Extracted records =

== Segment start ==

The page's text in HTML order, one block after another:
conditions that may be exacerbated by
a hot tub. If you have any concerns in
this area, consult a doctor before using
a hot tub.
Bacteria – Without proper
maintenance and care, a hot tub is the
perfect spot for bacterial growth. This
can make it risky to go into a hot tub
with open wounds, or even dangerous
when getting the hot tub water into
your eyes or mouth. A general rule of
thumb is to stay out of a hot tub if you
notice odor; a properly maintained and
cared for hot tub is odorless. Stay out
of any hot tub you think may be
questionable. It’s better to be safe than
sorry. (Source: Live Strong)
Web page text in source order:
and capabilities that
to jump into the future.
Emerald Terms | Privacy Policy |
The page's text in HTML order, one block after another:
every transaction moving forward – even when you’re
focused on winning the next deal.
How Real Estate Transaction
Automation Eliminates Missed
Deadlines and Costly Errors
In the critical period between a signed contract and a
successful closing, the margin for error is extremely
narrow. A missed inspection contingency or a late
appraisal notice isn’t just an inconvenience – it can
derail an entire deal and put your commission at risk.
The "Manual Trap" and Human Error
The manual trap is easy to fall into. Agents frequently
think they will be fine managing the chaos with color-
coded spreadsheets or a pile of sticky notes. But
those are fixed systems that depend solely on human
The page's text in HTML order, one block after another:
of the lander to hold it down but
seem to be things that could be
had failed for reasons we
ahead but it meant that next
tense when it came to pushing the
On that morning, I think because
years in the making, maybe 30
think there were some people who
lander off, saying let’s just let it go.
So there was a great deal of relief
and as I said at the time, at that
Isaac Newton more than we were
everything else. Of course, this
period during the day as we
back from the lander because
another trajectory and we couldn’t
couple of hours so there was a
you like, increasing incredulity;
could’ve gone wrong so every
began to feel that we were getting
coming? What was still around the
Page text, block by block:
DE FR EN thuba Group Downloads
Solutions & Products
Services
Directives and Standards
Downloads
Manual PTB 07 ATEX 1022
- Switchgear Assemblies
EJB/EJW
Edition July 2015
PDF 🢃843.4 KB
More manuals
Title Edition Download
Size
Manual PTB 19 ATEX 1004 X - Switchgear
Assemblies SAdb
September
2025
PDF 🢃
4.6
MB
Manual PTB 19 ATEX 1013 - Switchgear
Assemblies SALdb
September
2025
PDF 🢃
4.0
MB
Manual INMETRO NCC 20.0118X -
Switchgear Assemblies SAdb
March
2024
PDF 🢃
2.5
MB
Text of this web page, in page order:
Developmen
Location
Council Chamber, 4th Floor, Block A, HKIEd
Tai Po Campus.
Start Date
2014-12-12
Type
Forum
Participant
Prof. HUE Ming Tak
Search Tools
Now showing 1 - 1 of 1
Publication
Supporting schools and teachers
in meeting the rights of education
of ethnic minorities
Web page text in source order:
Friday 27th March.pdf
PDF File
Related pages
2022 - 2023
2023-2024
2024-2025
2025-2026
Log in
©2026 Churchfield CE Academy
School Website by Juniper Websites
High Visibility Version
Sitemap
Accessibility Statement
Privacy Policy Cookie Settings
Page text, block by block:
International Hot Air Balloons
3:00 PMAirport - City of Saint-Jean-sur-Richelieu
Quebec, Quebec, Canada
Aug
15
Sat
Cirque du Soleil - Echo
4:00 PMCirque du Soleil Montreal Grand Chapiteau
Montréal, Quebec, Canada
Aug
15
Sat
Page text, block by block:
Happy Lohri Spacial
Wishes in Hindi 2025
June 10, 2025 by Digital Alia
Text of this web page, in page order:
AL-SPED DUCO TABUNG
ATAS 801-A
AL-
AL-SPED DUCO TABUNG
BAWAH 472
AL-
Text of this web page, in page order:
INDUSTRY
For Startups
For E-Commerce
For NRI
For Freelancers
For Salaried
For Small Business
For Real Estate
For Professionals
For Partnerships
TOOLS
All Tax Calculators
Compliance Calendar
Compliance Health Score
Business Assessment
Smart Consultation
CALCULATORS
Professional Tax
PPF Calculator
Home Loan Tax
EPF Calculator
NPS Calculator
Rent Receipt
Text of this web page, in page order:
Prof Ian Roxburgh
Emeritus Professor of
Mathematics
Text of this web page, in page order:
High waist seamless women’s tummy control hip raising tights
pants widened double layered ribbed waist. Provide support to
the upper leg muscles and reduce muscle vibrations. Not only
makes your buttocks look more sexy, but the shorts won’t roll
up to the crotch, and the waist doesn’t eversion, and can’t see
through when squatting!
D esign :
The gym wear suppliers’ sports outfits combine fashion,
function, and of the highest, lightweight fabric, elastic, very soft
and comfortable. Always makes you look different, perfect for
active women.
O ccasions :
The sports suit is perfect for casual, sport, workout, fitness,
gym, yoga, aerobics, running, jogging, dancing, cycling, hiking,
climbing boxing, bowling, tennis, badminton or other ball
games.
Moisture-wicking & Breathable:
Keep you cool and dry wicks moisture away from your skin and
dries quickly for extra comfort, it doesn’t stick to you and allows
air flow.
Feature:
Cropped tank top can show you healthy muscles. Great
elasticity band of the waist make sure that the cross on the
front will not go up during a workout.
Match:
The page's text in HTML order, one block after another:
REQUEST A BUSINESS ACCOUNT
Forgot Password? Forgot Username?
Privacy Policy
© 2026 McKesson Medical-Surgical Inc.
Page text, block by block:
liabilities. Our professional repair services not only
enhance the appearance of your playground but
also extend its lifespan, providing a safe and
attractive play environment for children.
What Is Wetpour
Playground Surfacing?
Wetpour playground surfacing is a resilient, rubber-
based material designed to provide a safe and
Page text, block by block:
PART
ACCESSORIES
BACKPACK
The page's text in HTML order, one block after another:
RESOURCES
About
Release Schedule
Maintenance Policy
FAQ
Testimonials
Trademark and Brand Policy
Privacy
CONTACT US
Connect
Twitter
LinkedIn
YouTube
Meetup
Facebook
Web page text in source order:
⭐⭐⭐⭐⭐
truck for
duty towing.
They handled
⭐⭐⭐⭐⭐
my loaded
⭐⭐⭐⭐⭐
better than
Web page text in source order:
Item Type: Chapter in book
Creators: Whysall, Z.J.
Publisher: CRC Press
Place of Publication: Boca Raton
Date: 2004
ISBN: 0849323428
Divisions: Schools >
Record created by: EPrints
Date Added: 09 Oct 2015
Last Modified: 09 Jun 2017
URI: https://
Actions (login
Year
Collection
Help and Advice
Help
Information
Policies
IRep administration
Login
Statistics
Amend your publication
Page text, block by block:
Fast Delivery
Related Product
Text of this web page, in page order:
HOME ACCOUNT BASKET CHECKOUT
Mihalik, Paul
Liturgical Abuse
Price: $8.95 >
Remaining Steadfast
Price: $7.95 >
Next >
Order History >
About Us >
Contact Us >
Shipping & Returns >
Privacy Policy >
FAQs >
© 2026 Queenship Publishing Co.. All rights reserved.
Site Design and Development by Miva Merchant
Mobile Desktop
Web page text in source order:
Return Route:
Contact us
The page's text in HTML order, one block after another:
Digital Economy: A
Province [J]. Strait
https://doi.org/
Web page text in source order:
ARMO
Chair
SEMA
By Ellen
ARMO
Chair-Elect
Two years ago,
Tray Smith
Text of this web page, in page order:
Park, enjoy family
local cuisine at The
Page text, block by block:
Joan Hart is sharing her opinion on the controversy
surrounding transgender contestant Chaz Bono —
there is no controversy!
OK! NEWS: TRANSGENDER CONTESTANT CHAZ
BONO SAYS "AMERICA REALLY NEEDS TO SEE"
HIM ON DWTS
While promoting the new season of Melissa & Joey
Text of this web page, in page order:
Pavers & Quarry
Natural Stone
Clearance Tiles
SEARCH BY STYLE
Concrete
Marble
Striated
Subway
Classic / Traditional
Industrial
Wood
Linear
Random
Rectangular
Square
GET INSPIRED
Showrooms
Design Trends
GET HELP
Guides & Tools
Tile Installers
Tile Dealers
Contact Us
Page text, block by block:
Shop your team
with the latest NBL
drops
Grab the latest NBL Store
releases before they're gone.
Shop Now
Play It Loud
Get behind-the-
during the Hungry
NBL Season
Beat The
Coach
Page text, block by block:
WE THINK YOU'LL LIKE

== Segment end ==

INSTRUCTIONS TO FOLLOW = Search the entries for "your" and copy out each line that has it.

TASK OUTPUT =
your eyes or mouth. A general rule of
derail an entire deal and put your commission at risk.
makes your buttocks look more sexy, but the shorts won’t roll
Keep you cool and dry wicks moisture away from your skin and
enhance the appearance of your playground but
Amend your publication
Shop your team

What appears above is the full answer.